Well as regards the men's boots / shoes, it is well to remember that the leather lifts were probably not as hard as they are today. . Beyond that, I'm not sure how it was done. It's not my specialty. You could post over on the CC in the Boots and shoes in History topic and ask DA Saguto about it.

And just to be sure we are on the same page, sewing through several layers of toplifting was not part of making the women's shoes. Maybe a relatively thin outsole and one leather toplift. Most of the stitching that was exposed was on the side of the heel and in a brocade or upper leather.
post #1029 of 1710
Even on the factory side, things appear to be declining in quality.

There is a local vintage shop with an interesting array of old clothing, footwear, and accessories. I have visited several times, but never found anything that was both my size and my style. Still, I wanted to support the shop. The owner is a knowledgeable and decent guy who charges very fair prices for his goods.

Thus, I decided to look through some shoes and found some Florsheim Imperial LWBs in my size. They fit well and appeared to have a lot of life left in them. I am not really one for second-hand shoes, but bought them anyway--for $60. I think they are from somewhere between the 60's and 80's. They have the "v cleat" on the heels and five nails in each waist.

Anyway, after comparing the vintage Imperials to my pairs of new Allen Edmonds and Aldens, all cordovan, all firsts, I despaired that the Imperials were just better made...the stitching, the soles, the heels...the uppers still look good after 30 years.

The Imperials were not the cheapest shoes around, but they also were not rare or exclusive...I guess men just expected more for their money back then, at least as far as shoes go. Sad...
post #1030 of 1710
Thread Starter 
Speaking about women's shoes and the way heels were mounted here are a few photos. (it is fairly easy to fine photos of these kinds of shoes but not too many are large enough or in colour to be inspected.

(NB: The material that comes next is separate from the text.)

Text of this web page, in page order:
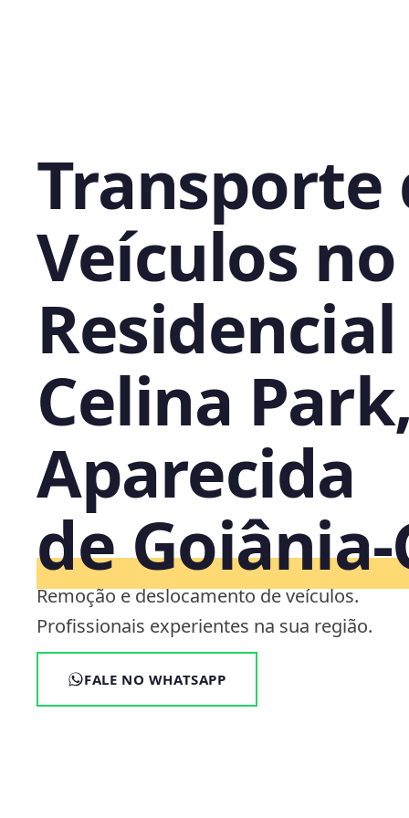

Not a few men's dress shoes were done the same way but again some were stacked with the first or first two layers sewn to a "rand" and the outsole. I see some that are like that on the 'Net but all are too small to really get a good look at and be sure. The white pair are the men's shoes.

4X5 original






--
Edited by DWFII - 3/24/16 at 5:44pm
post #1031 of 1710

Question for Nicholas and DWF or another shoemaker or person with extensive knowledge:

 

If I'm understanding it correctly, on a handwelted shoe a small portion of the insole is turned out at the edges to stitch the insole, upper and welt together. I understand that canvas gemming is cemented on not to imitate that little rib of leather at the insole. 

 

I also understand that there is a machine that cut and turns up a rib on the outsole that allows for closed channel stitching. Could that same machine be used to turn up a ridge on the insole, then the same machine already used to stitch the insole to the upper and then the welt? If there's a machine that already cuts and flips up a piece of leather for the outsole, why isn't there one for the insole? 

 

I'm looking for an answer regarding feasibility, not the standard "factory" and "cost-savings" answer. 

 

If I'm not making sense, I'm happy to clarify. 

post #1032 of 1710

^ I'm not a person with extensive knowledge - but cutting an insole rib was the original goodyear welt method (as DWF and perhaps others have mentioned)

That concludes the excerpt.